昔は途中で魔力切れを起こすこともあり、魔石に頼った。私たち、成長したなあ。高速で移動して結界を張っても、まだ魔力が残っているなんて。だけど、もし……。
穴が閉じられる直前のことを思い出す。一際大きな穴。そこから姿を見せたのは……。
動悸が激しくなり、恐ろしい記憶がよみがえってくる。
「魔石はどうだった?」
クォンの問いかけに、我に返る。いけない、今は過去よりこの瞬間に集中しなければ。
「全て異常なし」
「うん、やったとすれば、チェック作業時に仕掛けていたんだろうね」
「二人がそう言うのなら、今は正常なのか」
こうやって無条件で信頼してくれるのも、嬉しいなあ。
「で? クォンは粉の調査、どうなってんの? どこまで進んだの?」
「詳細はまだだが、当然、粉の成分が違う。両方例の毒は入っていたが、これまでの毒とは違う。毒と薬は紙一重だから、粉が毒と決まった訳ではない」
「私だけで実験しても、正確なデータは取れないよね。他にも実験体にされている人、いるのかな?」
しかも交互に服用させる意味が分からない。
しばらく三人で議論していると、急にあることを思い出す。
「大事なこと、忘れていた!」
叫んで、両手を打ち鳴らす。リーンの魔法なら大丈夫だと思い、本当に忘れていた。すっぽり頭から抜けていたよ。
「ナンバー160は、どうしているの?」
「部屋から出られないことに気がつき、あがいている」
「ぷぷっ。僕の魔法をあんな奴が破れる訳、ないじゃん。無駄、無駄。無駄なあがき。ごくろうさま~」
リーンが吹き出す。この意見には同感。リーンの魔法に勝てるはずがない。リーンと対等にやり合えるのは、現時点では私だけ。

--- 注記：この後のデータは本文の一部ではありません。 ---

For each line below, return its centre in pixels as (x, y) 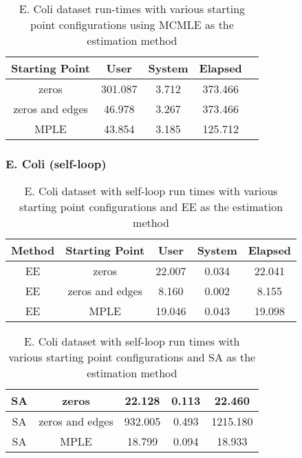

ナンバー160は誰の魔法がかけられているのか、分かっているのかな。テンパって分かっていない?
なんか優秀さを感じない。呪いや道具を作っているのは、彼ではないな。アパッタイは私たちの知識を凌駕する研究結果を出している。秘匿していたのか、それとも……。
なんだろう、嫌な予感がする。一体どんな人物がデュモルと一緒に行動しているの? 得体の知れない敵。これは初めて魔物が出現した時と同じくらい、怖い。下手をすれば、地球が滅びるような、そんな感じ。
一体私たちは今回、どんなモノを相手に戦っているのだろう。